It only took 10 years after California voters narrowly approved $9.95 billion in bond seed money for what was then a $33 billion statewide high-speed rail network, but a governor is finally acknowledging the project’s major problems. Gavin Newsom used his first State of the State address to declare that while he supported completion of an under-construction route from Bakersfield to Merced, “there simply isn’t a path to get from Sacramento to San Diego, let alone from San Francisco to L.A.” Hallelujah. In his speech and a series of subsequent tweets, Newsom emphasized that he wasn’t abandoning high-speed rail, but he can’t walk his welcome criticism back.
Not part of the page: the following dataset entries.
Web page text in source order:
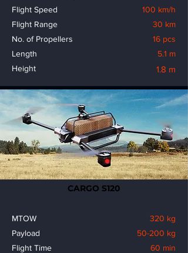
Flight Speed
Flight Range
No. of Propellers
Length
Height
100 km/h
30 km
16 pcs
5.1 m
1.8 m
CARGO S120
MTOW
Payload
Flight Time
320 kg
50-200 kg
60 min
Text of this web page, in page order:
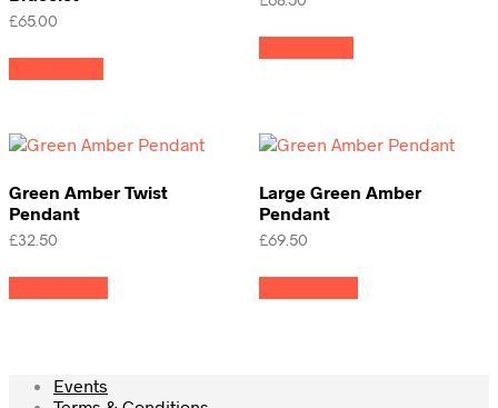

Newsom crammed a lot into 43 minutes, about California Environmental Quality Act reforms, housing, homelessness, prescription drugs, water availability, rent stability and more, which state residents and this board will chew on in coming days and weeks. But by far the biggest news in his speech was his reality check on the state and the nation’s largest infrastructure project. “Let’s be real,” he said. It “would cost too much and take too long.”
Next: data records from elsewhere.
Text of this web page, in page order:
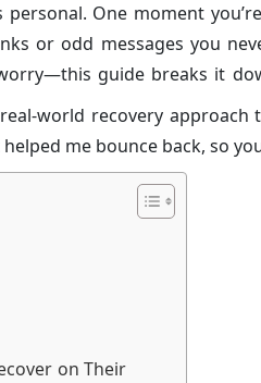
One moment
or odd messages you
guide breaks it
walk you through the exact
world recovery
me bounce back, so
on Their
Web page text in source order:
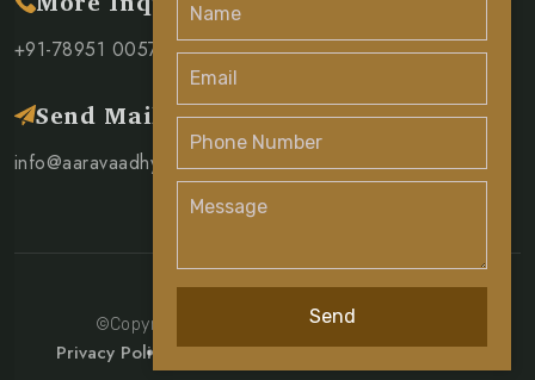
+91-78951 00571
Send Mail
info@aaravaadhya.com
©Copyright 2026 Aarav & Aadhya Pvt. Ltd.
Privacy Policy Terms & ConditionCancellation Policy
Send

As Ralph Vartabedian of the Los Angeles Times has reported, there’s at least a $50 billion gap in funding to build a now-$77 billion San Francisco-Los Angeles route, based on cost estimates from the unreliable California High-Speed Rail Authority. In November, Vartabedian also cited this fact: A project that was then 10 years old was 13 years behind schedule. How is such incompetence even possible?
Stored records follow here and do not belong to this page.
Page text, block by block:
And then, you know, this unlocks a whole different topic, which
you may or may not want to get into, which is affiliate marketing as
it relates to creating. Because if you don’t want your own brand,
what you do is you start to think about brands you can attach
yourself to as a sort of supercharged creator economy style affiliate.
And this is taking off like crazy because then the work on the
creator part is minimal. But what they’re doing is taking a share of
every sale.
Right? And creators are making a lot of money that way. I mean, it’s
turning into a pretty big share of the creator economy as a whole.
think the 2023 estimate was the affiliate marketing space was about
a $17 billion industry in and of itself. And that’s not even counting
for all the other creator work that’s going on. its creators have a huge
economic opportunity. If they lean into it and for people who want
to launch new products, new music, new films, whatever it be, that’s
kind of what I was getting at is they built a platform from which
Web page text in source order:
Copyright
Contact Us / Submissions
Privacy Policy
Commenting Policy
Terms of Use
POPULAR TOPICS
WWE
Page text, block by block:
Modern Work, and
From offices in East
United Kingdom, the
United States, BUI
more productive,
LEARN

Newsom’s candor was in sharp contrast with former Gov. Jerry Brown. He liked to ridicule project critics as “declinists” who were scared of the future — while never addressing the long list of concerns that began building about the bullet train just days after the passage of Proposition 1A in 2008. That’s when the California High-Speed Rail Authority released an overdue business plan that said the project was unlikely to attract private investors unless they received “both financial and political commitments from state officials that government would share the risks to their participation.” In other words, they would get subsidies if revenue forecasts fell short. But under Proposition 1A, such subsidies were illegal. The authority had this information in the spring of 2008 but never shared it with the public until after the measure passed — even as then-Gov. Arnold Schwarzenegger and other advocates told voters it would be easy to get the private investment necessary to finish the project.
This original sin has been compounded by years more of dishonesty from state rail officials, most notably the periodic claims that the large international firms which were interested in building and/or managing the project wanted to invest in it. No, they weren’t — not without the prospect of subsidies.
The authority’s credibility hit rock bottom in 2015. That’s when Vartabedian reported that the authority had refused to make public a 2013 analysis from Parsons Brinckerhoff, its main project contractor, that predicted a $9 billion cost overrun on the bullet train’s initial 300-mile segment. Not only did the authority continue to issue cost estimates that didn’t reflect this warning, its CEO — Jeff Morales — claimed he didn’t know about the report. If Newsom is serious about bringing transparency to the rail authority, he should remove every single senior official who countenanced this cover-up.
Despite Newsom’s talk of good jobs and investment, his decision to seek completion of the Merced-Bakersfield segment is baffling. That wouldn’t link Silicon Valley jobs with potentially cheap housing in the Central Valley, which he said last year was a great idea. It’s also hard to see how ridership could be adequate to cover the high cost of buying and maintaining bullet trains and upkeep of the high-speed rail line — remember, subsidies are illegal.
Whatever Newsom’s calculations, his decision to be honest about this sinkhole of a project deserves praise. Better late than never, to be honest about it.